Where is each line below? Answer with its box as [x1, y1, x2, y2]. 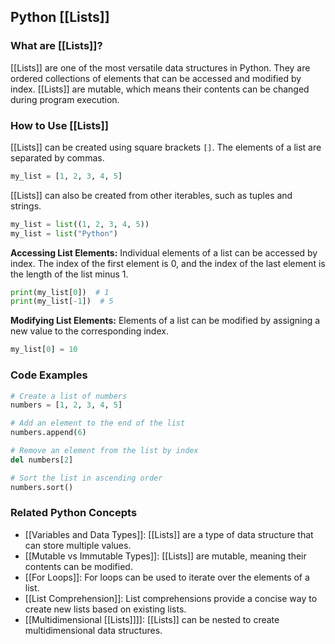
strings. [10, 200, 42, 212]
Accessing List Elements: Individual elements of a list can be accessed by [10, 246, 318, 259]
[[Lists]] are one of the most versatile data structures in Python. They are [10, 61, 311, 74]
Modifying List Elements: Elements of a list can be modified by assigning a [10, 315, 321, 327]
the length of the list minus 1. [10, 268, 129, 280]
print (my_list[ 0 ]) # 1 [10, 287, 110, 297]
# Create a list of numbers [10, 391, 128, 401]
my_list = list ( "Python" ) [10, 228, 118, 239]
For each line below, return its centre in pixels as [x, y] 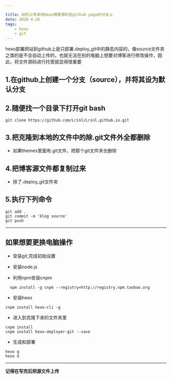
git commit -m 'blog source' [36, 216]
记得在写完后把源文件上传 [32, 371]
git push [15, 221]
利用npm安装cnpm [33, 277]
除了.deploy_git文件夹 [35, 182]
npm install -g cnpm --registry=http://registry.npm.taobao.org [80, 287]
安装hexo [22, 297]
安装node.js [25, 267]

——

What is needed: Please reproduce the lines above from the one containing "For each line" through the final line, exactly and inclusively, leaving out each picture.

Written solution:
For each line below, return its centre in pixels as [x, y] 
git commit -m 'blog source' [36, 216]
记得在写完后把源文件上传 [32, 371]
git push [15, 221]
利用npm安装cnpm [33, 277]
除了.deploy_git文件夹 [35, 182]
npm install -g cnpm --registry=http://registry.npm.taobao.org [80, 287]
安装hexo [22, 297]
安装node.js [25, 267]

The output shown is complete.